D. Barnard and K. E. Dearborn, for the plaintiff.
Fling Chase, for the defendants.
If the plaintiff can maintain this action, it is because the defendants have done damage to the plaintiff's land by their fault and negligence in not building and maintaining the highway in a reasonably suitable and proper manner.
The damages awarded on the laying out of a highway are such as the landowner suffers from its construction in a reasonable and proper manner. The recovery of these damages being provided for by statute, it is not claimed that an action at common law lies for their recovery; but it is said that an action may be maintained for an unreasonable and improper construction of the way, because nothing was awarded or paid for such construction.
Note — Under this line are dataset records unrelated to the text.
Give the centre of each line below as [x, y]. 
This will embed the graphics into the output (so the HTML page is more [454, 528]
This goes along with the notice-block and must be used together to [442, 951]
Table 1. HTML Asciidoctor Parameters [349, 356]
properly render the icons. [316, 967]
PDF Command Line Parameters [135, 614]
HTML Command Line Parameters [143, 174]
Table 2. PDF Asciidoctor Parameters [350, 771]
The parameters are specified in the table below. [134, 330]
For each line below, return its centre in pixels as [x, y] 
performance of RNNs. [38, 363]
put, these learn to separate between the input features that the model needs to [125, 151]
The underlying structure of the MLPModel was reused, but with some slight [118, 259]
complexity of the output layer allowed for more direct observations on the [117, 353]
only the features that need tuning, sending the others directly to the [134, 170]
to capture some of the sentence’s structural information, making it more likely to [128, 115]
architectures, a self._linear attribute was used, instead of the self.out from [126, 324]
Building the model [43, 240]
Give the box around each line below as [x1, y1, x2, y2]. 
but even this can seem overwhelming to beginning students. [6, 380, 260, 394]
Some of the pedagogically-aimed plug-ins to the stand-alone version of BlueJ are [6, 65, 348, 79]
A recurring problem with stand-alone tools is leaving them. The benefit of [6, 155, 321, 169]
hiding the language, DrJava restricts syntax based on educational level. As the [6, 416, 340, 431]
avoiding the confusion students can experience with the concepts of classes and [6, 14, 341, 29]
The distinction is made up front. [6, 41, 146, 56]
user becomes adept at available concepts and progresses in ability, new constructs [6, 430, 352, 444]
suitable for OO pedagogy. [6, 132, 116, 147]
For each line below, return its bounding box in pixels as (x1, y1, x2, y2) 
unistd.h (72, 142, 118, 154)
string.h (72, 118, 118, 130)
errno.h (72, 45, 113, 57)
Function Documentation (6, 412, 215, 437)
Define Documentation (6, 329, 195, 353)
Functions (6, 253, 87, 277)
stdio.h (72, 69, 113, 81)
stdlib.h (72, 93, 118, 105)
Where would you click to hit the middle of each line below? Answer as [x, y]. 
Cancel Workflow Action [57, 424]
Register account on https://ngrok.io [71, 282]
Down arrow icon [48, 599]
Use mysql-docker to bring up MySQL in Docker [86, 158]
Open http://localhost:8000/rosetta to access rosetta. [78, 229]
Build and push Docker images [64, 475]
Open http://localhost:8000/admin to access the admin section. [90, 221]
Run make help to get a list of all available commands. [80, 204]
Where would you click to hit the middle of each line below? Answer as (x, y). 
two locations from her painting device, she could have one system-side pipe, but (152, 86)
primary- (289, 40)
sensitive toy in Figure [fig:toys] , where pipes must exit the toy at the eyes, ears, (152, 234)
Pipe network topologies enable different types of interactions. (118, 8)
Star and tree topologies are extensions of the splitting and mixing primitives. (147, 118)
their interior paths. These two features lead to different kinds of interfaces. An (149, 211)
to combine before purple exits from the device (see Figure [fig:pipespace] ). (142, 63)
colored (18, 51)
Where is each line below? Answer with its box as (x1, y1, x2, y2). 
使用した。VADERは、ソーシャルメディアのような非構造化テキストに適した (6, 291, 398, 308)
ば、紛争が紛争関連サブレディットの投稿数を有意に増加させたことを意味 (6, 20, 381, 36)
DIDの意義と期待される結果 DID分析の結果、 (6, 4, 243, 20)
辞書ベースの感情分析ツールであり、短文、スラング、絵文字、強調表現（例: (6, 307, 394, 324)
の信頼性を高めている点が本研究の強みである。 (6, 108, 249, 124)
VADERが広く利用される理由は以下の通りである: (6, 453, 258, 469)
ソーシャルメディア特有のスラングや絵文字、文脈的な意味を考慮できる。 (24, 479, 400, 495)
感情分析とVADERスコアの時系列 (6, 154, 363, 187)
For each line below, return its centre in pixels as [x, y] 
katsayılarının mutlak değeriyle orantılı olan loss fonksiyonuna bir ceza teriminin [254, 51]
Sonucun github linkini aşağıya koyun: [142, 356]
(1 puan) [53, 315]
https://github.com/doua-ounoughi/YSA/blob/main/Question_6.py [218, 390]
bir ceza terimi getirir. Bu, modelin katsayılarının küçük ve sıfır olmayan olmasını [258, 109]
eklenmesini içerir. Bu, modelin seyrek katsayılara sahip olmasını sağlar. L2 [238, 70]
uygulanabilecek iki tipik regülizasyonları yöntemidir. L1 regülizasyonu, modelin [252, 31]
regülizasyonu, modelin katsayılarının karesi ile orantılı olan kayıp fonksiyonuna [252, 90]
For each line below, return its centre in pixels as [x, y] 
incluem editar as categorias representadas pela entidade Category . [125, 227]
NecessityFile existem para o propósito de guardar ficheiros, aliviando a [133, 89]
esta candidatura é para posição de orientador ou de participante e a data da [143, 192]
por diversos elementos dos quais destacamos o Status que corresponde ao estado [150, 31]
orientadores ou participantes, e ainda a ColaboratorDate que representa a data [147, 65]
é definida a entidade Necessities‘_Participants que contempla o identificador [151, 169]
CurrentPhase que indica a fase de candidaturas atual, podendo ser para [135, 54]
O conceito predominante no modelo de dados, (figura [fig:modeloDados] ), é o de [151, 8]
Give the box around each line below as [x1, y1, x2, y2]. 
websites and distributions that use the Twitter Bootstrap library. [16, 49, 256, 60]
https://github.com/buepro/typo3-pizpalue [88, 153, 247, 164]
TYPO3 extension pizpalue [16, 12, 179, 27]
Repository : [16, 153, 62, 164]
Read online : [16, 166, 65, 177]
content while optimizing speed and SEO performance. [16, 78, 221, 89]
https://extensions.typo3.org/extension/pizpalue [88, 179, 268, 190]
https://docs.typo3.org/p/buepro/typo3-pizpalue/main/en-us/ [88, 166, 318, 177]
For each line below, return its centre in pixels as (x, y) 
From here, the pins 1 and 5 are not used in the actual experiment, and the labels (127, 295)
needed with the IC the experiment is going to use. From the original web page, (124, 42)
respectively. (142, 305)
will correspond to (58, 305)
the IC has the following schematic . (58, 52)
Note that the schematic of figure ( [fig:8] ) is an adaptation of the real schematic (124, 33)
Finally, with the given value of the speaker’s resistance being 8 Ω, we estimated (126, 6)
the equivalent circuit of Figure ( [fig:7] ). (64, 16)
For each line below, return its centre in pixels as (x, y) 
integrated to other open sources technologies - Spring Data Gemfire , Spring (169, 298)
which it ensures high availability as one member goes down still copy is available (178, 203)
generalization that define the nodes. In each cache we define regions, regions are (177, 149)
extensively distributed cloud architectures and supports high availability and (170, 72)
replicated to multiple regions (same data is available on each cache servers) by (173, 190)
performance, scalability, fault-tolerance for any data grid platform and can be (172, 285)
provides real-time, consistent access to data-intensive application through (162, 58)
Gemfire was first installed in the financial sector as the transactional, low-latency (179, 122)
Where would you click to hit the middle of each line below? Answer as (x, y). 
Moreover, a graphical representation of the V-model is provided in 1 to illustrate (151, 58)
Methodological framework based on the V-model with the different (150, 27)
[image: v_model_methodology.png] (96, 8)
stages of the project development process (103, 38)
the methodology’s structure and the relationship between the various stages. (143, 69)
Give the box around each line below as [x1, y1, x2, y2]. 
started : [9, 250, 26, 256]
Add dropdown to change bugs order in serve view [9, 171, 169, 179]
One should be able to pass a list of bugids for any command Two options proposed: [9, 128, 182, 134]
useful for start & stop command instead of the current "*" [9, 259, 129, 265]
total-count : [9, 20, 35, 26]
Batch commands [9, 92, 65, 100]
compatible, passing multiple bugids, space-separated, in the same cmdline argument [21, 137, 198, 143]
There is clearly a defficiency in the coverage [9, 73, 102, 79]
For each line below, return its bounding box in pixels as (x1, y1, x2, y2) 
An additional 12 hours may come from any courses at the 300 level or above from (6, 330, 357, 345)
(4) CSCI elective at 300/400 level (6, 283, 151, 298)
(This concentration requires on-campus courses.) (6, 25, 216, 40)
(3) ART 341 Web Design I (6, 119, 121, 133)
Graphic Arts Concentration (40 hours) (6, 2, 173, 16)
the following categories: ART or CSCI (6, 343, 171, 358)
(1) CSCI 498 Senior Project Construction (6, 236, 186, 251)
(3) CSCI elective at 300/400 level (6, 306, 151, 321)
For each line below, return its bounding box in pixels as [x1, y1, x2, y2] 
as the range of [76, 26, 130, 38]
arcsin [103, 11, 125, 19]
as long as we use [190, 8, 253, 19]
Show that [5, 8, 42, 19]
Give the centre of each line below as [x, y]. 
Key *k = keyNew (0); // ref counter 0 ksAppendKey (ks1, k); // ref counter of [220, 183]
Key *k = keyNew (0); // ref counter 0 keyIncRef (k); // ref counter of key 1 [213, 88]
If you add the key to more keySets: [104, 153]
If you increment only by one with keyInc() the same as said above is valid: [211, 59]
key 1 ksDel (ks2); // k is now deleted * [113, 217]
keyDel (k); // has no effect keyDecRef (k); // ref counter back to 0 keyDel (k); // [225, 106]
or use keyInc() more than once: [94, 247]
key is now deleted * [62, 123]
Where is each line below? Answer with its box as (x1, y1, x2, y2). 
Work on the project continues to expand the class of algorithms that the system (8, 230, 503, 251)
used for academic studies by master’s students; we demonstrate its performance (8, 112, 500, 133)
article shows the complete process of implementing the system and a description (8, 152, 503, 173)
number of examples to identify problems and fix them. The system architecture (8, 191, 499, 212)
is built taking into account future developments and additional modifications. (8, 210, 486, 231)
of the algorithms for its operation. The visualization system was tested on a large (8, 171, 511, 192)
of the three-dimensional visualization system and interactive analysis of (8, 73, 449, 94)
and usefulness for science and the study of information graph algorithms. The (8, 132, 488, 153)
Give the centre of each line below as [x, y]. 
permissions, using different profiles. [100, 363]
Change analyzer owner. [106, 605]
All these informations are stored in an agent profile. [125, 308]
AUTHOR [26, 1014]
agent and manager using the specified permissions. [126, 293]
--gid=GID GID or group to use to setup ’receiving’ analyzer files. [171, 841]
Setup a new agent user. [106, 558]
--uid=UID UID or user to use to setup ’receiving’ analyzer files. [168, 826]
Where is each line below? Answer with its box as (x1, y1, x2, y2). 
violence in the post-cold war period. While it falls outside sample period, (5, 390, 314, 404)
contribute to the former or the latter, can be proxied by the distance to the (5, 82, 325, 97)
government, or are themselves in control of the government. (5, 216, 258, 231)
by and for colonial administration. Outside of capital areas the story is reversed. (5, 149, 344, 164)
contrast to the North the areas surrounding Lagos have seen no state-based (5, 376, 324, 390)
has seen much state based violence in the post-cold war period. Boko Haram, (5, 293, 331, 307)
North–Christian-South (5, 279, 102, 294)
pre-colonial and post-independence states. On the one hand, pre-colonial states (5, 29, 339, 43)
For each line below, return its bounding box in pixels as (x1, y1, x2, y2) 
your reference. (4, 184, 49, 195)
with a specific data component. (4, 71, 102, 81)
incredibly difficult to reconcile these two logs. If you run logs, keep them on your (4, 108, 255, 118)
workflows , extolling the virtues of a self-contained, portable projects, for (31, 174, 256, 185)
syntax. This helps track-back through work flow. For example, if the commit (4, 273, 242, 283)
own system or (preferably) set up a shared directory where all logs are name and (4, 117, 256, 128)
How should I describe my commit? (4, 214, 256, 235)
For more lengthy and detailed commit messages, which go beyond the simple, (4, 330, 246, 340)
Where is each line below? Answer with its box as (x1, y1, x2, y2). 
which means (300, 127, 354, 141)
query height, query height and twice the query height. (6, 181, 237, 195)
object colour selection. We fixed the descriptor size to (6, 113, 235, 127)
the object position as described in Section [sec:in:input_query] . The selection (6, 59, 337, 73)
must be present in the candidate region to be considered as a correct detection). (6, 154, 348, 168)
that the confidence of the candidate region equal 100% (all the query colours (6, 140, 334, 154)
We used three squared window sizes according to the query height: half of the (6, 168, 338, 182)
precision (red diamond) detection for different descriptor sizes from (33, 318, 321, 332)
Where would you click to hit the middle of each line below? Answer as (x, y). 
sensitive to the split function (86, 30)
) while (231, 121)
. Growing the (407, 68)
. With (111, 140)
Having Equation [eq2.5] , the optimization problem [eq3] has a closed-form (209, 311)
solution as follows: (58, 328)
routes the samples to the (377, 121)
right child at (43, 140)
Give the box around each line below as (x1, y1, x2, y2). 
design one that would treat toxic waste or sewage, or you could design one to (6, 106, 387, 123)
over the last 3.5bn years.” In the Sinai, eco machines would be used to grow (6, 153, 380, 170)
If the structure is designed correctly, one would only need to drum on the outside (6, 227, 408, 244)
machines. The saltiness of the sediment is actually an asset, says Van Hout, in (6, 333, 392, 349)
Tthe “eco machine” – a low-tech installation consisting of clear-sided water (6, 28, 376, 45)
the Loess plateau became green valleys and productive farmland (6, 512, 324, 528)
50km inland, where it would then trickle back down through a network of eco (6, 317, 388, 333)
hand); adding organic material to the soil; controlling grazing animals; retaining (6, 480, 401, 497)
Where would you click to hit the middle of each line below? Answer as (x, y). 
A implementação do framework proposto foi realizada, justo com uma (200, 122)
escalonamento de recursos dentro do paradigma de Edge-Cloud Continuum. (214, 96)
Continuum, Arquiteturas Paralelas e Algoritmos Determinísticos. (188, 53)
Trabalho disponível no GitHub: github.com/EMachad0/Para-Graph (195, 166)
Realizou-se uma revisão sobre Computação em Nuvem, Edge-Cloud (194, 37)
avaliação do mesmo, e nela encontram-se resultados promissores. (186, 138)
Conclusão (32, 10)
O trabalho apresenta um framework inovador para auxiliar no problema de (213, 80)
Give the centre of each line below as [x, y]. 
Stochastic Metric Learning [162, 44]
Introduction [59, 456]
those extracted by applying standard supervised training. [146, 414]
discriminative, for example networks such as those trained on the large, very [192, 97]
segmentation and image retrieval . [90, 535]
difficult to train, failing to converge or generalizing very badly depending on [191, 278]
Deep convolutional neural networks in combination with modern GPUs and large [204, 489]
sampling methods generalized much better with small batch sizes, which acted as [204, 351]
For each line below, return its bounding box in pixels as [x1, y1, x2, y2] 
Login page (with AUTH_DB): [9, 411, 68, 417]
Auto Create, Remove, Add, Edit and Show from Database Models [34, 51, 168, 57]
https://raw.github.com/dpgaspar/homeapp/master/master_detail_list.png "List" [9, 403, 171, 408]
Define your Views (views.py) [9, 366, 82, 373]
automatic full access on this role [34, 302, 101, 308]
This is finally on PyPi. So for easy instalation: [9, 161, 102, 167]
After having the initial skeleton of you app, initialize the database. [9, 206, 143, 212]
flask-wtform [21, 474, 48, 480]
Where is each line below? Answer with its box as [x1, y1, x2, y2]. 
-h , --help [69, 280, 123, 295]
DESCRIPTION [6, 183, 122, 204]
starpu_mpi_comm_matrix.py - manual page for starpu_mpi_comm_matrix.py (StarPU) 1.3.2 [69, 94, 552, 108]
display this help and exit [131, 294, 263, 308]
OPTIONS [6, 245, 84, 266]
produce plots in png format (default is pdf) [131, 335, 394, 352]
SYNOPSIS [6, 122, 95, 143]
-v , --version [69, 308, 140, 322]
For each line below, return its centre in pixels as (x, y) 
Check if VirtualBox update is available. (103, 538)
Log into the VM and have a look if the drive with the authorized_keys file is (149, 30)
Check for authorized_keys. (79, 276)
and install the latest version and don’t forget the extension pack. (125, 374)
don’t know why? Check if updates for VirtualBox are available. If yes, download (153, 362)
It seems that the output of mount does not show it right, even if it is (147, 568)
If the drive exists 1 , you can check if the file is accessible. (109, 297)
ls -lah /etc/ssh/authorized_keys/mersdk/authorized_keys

To this claim the defendants raise the preliminary question that the statute provides a remedy for the alleged injury.
It appears that when High street was first constructed, and until the grade was lowered, the water drained naturally across the plaintiff's land, doing little or no damage; but since the lowering of the grade the surface-water is gathered, by the construction of the street, ditches, and bars, and turned in a body over the plaintiff's land, doing damage. Gen. Laws, c. 72, s. 20, provides that if in repairing a highway by the authority of the town the grade is raised or lowered, or a ditch made beside it, and damage is occasioned to an adjoining estate, the selectmen may, on application, notice, and a hearing, assess the damages, and file the same with their doings with the town-clerk; and if the owner is aggrieved, he may file his petition within thirty days in the supreme court for an assessment or increase of the damages, and such proceedings may be had as in case of damages in laying out a highway G. L., c. 72, s. 21.
No good reason appears why the plaintiff has not a complete remedy, in this case, under the provisions of the statute; and if she has, it is not seriously contended that she has a remedy at common law. The evident purpose of the legislature in enacting the statute was to give a party injured the same remedy for the assessment of these damages, in substance, as is provided by statute on an original laying out. Gilman v. Laconia, 55 N.H. 130, 131; Waldron v. Berry, 51 N.H. 136.
The supreme court not having original jurisdiction (G. L., c. 72, ss. 20, 21), this suit is not open to the necessary amendment, and there must be, for this reason,
Judgment for the defendants.
CARPENTER, J., did not sit: the others concurred.